As a footnote, the dive shop denied that the accident occured and that there were any problems with the regulator (while the divemaster on the boat admitted that rented equipment is often crap). The dive shop simply blamed her for ascending.

Fortunately, considering that she had no air in her lungs the possibility of a lung injury from rapid ascent would be very small and I would think that the chances of getting bent would be relatively low from the first dive of the day, at that depth for that short a time.

What I am most interested in is knowing what can cause a regulator to malfunction in this way. Is it a first or second stage failure?? Is the proper maintenance of the reg. a factor?

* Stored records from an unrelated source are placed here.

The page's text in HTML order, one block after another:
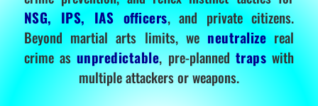
NSG, IPS, IAS officers, and private citizens.
Beyond martial arts limits, we neutralize real
crime as unpredictable, pre-planned traps with
multiple attackers or weapons.
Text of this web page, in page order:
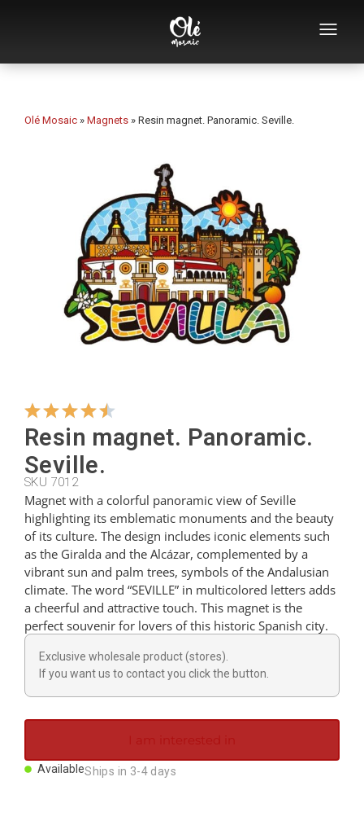
Who we are
Bottle openers
Mugs
Bowls
Hangers
Cutters
Spoons
Ladles
Thimbles
Olé Mosaic » Magnets » Resin magnet. Panoramic. Seville.
Resin magnet. Panoramic.
Seville.
SKU 7012
Magnet with a colorful panoramic view of Seville
highlighting its emblematic monuments and the beauty
of its culture. The design includes iconic elements such
as the Giralda and the Alcázar, complemented by a
vibrant sun and palm trees, symbols of the Andalusian
climate. The word “SEVILLE” in multicolored letters adds
a cheerful and attractive touch. This magnet is the
perfect souvenir for lovers of this historic Spanish city.
Exclusive wholesale product (stores).
If you want us to contact you click the button.
I am interested in
AvailableShips in 3-4 days
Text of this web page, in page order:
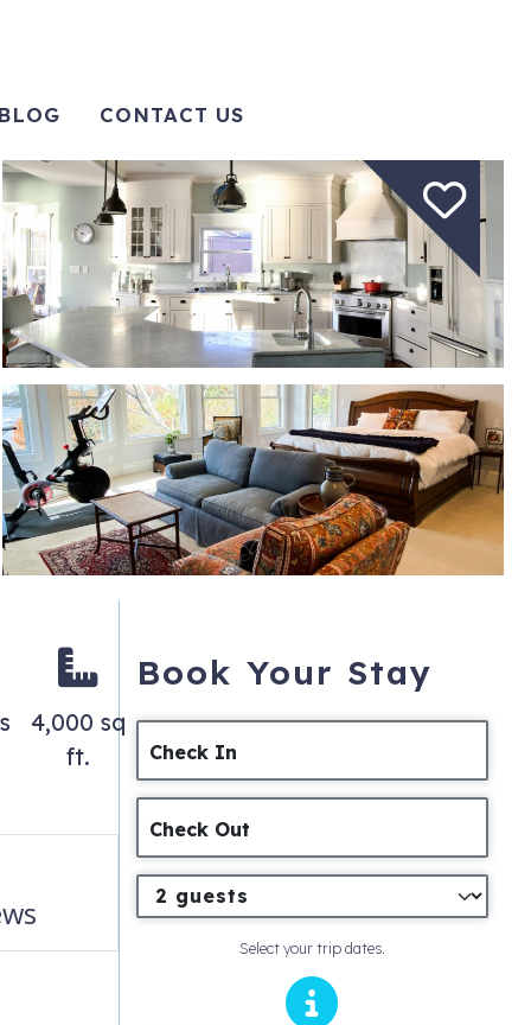
CONTACT US
4,000 sq
ft.
Book Your Stay
Check In
Check Out
Select your trip dates.
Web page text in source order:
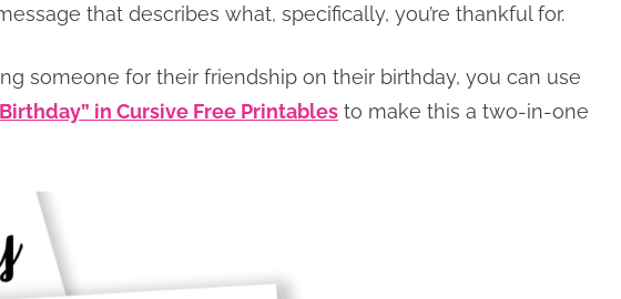
that describes what, specifically, you’re thankful for.
someone for their friendship on their birthday, you can use
in Cursive Free Printables to make this a two-in-one
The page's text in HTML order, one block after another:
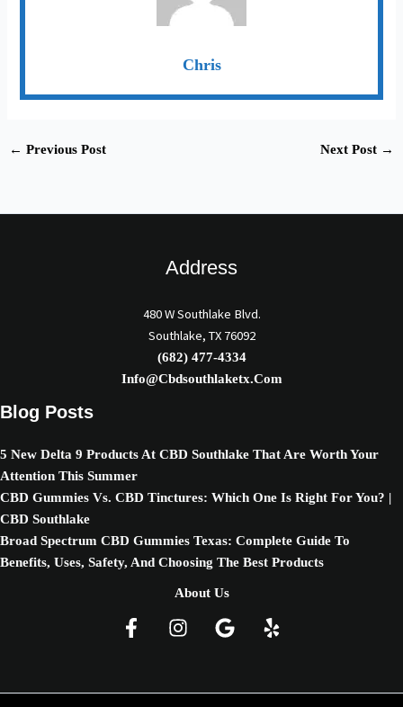
Chris
← Previous Post Next Post →
Address
480 W Southlake Blvd.
Southlake, TX 76092
(682) 477-4334
Info@cbdsouthlaketx.com
Blog Posts
5 New Delta 9 Products At CBD Southlake That Are Worth Your
Attention This Summer
CBD Gummies Vs. CBD Tinctures: Which One Is Right For You? |
CBD Southlake
Broad Spectrum CBD Gummies Texas: Complete Guide To
Benefits, Uses, Safety, And Choosing The Best Products
About Us
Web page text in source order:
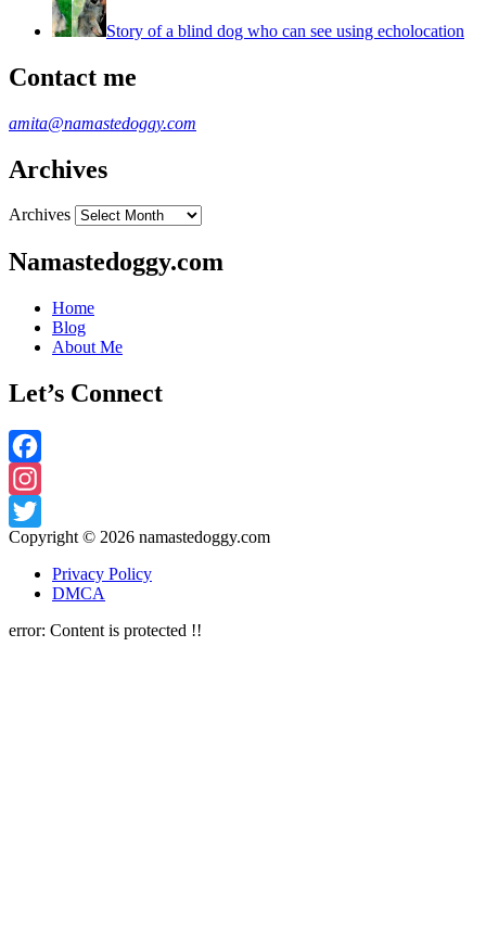
Story of a blind dog who can see using echolocation
Contact me
amita@namastedoggy.com
Archives
Archives
Namastedoggy.com
Home
Blog
About Me
Let’s Connect
Facebook
Instagram
Twitter
Copyright © 2026 namastedoggy.com
Privacy Policy
DMCA
error: Content is protected !!
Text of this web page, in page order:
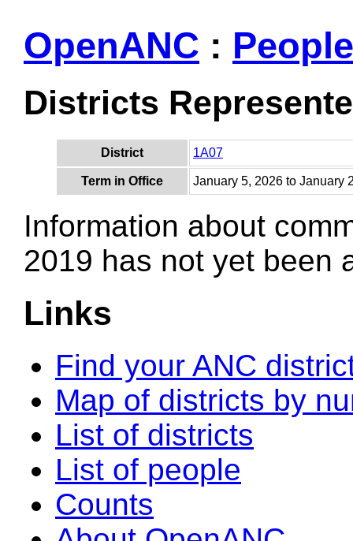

Basically, somethings not delivering the air. No way without examining equipment to determine whether the 1st or 2nd stage had failed; result in either case could be no air. Very rare for the newer regs to fail and not deliver air - the design usually results in a free flow state if failure. Did she check air pressure in tank before dive (having a couple hundred psi in tank could result in no air delivery on descent)? Was valve opened fully or maybe just barely turned on?

Couple things concern me in your post: (1) why didn't you understand she had an air problem. A couple of underwater signals, including "out of air" are pretty universal. (2) Why did she make a "rapid ascent"? Did she try the octo and it didn't work, either? If octo worked, she could have made a slow, safe ascent.